Reading Dremio's parquet files from python


Over the last year, I’ve been successfully generating parquet from from python and issuing queries on them using Dremio, all this works perfectly.

However some of these tables are large denormalized files and take forever to create in python. I was considering delegating the file creation to Dremio, and was hoping to be able to read them back both from Dremio and python.

Hence I’ve created a table from Dremio using

This generates a folder CTAS_V_COUNTRY on the filesystem, which contains two files : 0_0_0.parquet and 0_0_0.parquet.crc

I was hoping to read back the file using pyarrow. I can access the schema and the metadata using
f = pq.ParquetFile(os.path.join(ctas_path, ‘CTAS_V_COUNTRY’, ‘0_0_0.parquet’))
f.metadata, f.schema

However, reading the file
pq.read_table(os.path.join(ctas_path, ‘CTAS_V_COUNTRY’, ‘0_0_0.parquet’))
fails and yields the following error
ArrowIOError: Couldn’t deserialize thrift: TProtocolException: Invalid data
Deserializing page header failed.

Of course, I could read the file using pyodbc, but this is painfully slow. I was hoping that the the newer Flight api could help, but I couldn’t make what you refer to in your blog work :

import pyarrow.flight as flt
c = flt.FlightClient.connect(“localhost”, 47470)

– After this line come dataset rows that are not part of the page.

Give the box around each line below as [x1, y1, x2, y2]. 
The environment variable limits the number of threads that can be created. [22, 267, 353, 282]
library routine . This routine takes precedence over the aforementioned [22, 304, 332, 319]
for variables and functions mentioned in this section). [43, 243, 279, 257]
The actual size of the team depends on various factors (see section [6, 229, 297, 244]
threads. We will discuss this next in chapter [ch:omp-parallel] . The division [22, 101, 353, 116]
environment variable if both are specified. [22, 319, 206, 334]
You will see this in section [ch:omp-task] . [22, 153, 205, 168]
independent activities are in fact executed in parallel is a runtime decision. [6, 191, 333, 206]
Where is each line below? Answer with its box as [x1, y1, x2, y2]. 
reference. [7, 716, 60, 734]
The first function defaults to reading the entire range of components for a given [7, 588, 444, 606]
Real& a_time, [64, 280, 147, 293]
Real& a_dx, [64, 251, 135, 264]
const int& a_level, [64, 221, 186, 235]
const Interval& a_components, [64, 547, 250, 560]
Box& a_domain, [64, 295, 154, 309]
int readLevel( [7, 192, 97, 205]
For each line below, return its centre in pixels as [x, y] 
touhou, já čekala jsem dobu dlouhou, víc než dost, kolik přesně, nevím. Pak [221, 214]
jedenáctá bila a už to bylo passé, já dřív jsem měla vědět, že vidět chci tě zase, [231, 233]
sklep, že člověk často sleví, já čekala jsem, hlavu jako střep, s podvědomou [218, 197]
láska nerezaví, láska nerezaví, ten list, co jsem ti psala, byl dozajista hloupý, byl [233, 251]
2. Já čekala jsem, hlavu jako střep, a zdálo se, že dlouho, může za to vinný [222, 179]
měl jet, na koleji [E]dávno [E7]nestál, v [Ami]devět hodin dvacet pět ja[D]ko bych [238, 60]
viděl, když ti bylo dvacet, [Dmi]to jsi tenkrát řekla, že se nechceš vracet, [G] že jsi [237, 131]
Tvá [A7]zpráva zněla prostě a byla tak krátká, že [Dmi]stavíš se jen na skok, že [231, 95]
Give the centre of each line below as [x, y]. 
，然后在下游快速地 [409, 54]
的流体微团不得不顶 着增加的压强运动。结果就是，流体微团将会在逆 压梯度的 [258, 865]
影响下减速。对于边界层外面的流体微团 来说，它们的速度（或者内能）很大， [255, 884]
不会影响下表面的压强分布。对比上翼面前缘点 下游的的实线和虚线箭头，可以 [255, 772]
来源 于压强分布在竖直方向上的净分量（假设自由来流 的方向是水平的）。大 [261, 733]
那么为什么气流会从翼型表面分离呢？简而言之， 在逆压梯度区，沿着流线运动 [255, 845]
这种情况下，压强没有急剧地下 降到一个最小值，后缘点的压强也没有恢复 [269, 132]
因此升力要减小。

TypeError: expected bytes, int found

I’m not too sure how to pass the port, and which port I should give, anyway I have guessed wrong since using
c = flt.FlightClient.connect(“localhost”, (47470).to_bytes(2, byteorder=‘big’))
later fails on
fi = c.get_flight_info(fd)
ArrowIOError: gRPC failed with error code 14 and message: DNS resolution failed

What would be your recommendation to achieve this objective of creating parquet using Dremio and reading it back fast in python (both Dremio and my python code run on the same server) ?

Thanks for your help,

PS : I use Dremio 3.1.11-201904261857420193-c674472 and pyarrow 0.14.0

You should try

c = flight.FlightClient.connect(‘grpc+tcp://localhost:47470’)